4. Make predictions on the test set using the model versions that are currently in "Staging" and "Production" stages, and compare their performance.
5. Based on the results, update the "Production" model version accordingly.

**Note: The model registry doesn't actually deploy the model into Production. It just labels the model version with "Production". Complement the registry with some CI/CD code that does the actual deployment.**

In [38]:
from sklearn.metrics import root_mean_squared_error
import pandas as pd


def read_dataframe(filename):
    df = pd.read_parquet(filename)

    df.lpep_dropoff_datetime = pd.to_datetime(df.lpep_dropoff_datetime)
    df.lpep_pickup_datetime = pd.to_datetime(df.lpep_pickup_datetime)

    df['duration'] = df.lpep_dropoff_datetime - df.lpep_pickup_datetime
    df.duration = df.duration.apply(lambda td: td.total_seconds() / 60)

    df = df[(df.duration >= 1) & (df.duration <= 60)]

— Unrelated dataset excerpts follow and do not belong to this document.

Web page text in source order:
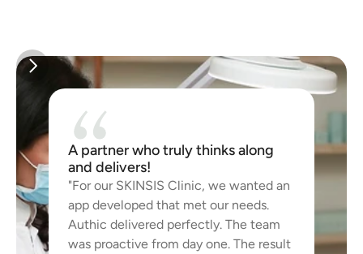
A partner who truly thinks along
and delivers!
"For our SKINSIS Clinic, we wanted an
app developed that met our needs.
Authic delivered perfectly. The team
was proactive from day one. The result

    categorical = ['PULocationID', 'DOLocationID']
    df[categorical] = df[categorical].astype(str)
    
    return df


def preprocess(df, dv):
    df['PU_DO'] = df['PULocationID'] + '_' + df['DOLocationID']
    categorical = ['PU_DO']
    numerical = ['trip_distance']
    train_dicts = df[categorical + numerical].to_dict(orient='records')
    return dv.transform(train_dicts)


def test_model(name, version, X_test, y_test):
    model = mlflow.pyfunc.load_model(f"models:/{name}/{version}")
    y_pred = model.predict(X_test)
    return {"rmse": root_mean_squared_error(y_test, y_pred)}

In [26]:
df = read_dataframe('data/green_tripdata_2021-03.parquet')

In [27]:
client.download_artifacts(run_id=run_id, path='preprocessor', dst_path='.')

Downloading artifacts:   0%|          | 0/1 [00:00<?, ?it/s]

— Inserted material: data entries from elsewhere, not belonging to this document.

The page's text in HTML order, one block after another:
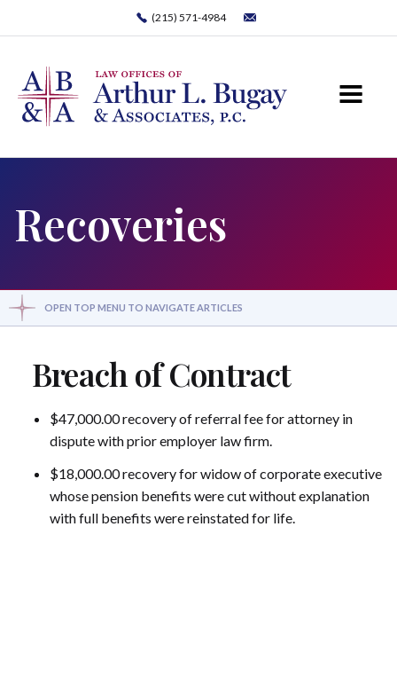
(215) 571-4984
Recoveries
OPEN TOP MENU TO NAVIGATE ARTICLES
Breach of Contract
$47,000.00 recovery of referral fee for attorney in
dispute with prior employer law firm.
$18,000.00 recovery for widow of corporate executive
whose pension benefits were cut without explanation
with full benefits were reinstated for life.
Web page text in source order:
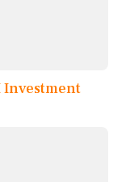
Investment

'/home/ubuntu/notebooks/preprocessor'

In [28]:
import pickle

with open('preprocessor/preprocessor.b', 'rb') as f_in:
    dv = pickle.load(f_in)

In [29]:
X_test = preprocess(df, dv)

In [30]:
target = 'duration'
y_test = df[target].values

In [39]:
%time test_model(name=model_name, version=2, X_test=X_test, y_test=y_test) #@production2

Downloading artifacts:   0%|          | 0/5 [00:00<?, ?it/s]

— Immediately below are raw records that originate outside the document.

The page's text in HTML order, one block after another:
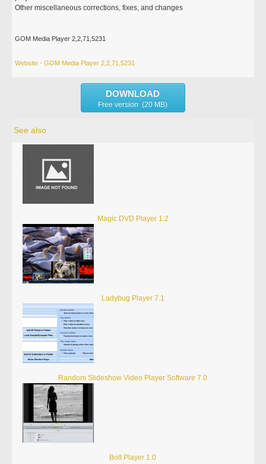
Other miscellaneous corrections, fixes, and changes
GOM Media Player 2,2,71,5231
Website - GOM Media Player 2,2,71,5231
DOWNLOAD
Free version (20 MB)
See also
Magic DVD Player 1.2
Ladybug Player 7.1
Random Slideshow Video Player Software 7.0
Bolt Player 1.0
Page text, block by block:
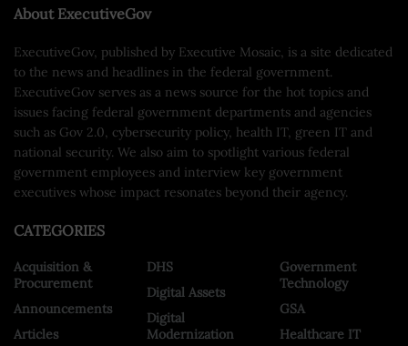
About ExecutiveGov
ExecutiveGov, published by Executive Mosaic, is a site dedicated
to the news and headlines in the federal government.
ExecutiveGov serves as a news source for the hot topics and
issues facing federal government departments and agencies
such as Gov 2.0, cybersecurity policy, health IT, green IT and
national security. We also aim to spotlight various federal
government employees and interview key government
executives whose impact resonates beyond their agency.
CATEGORIES
Acquisition &
Procurement
Announcements
Articles
DHS
Digital Assets
Digital
Modernization
Government
Technology
GSA
Healthcare IT
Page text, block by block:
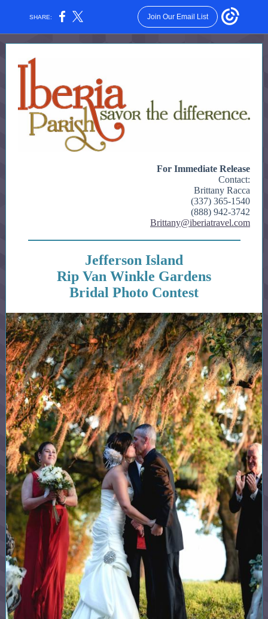
SHARE: Join Our Email List
For Immediate Release
Contact:
Brittany Racca
(337) 365-1540
(888) 942-3742
Brittany@iberiatravel.com
Jefferson Island
Rip Van Winkle Gardens
Bridal Photo Contest

CPU times: user 166 ms, sys: 15.8 ms, total: 182 ms
Wall time: 263 ms


{'rmse': 6.659623830022514}

In [40]:
%time test_model(name=model_name, version=1, X_test=X_test, y_test=y_test) #@staging1

Downloading artifacts:   0%|          | 0/5 [00:00<?, ?it/s]

Note: You have installed the 'manylinux2014' variant of XGBoost. Certain features such as GPU algorithms or federated learning are not available. To use these features, please upgrade to a recent Linux distro with glibc 2.28+, and install the 'manylinux_2_28' variant.


CPU times: user 17.1 s, sys: 50.7 ms, total: 17.1 s
Wall time: 4.72 s


{'rmse': 6.265125782624643}

In [41]:
%time test_model(name=model_name, version=3, X_test=X_test, y_test=y_test) #@staging3

Downloading artifacts:   0%|          | 0/1 [00:00<?, ?it/s]

MlflowException: The following failures occurred while downloading one or more artifacts from s3://mlflow-artifacts-experiments/1/ae2964d21a614e2a8017afc9b5b5c09f/artifacts/model:
##### File  #####
An error occurred (404) when calling the HeadObject operation: Not Found

It looks like @staging1 model has a better RMSE {'rmse': 6.265125782624643} result even thought it takes longer than the @production2 model. Will update the alias for @staging1 to @production1 and change @production2 to @staging2.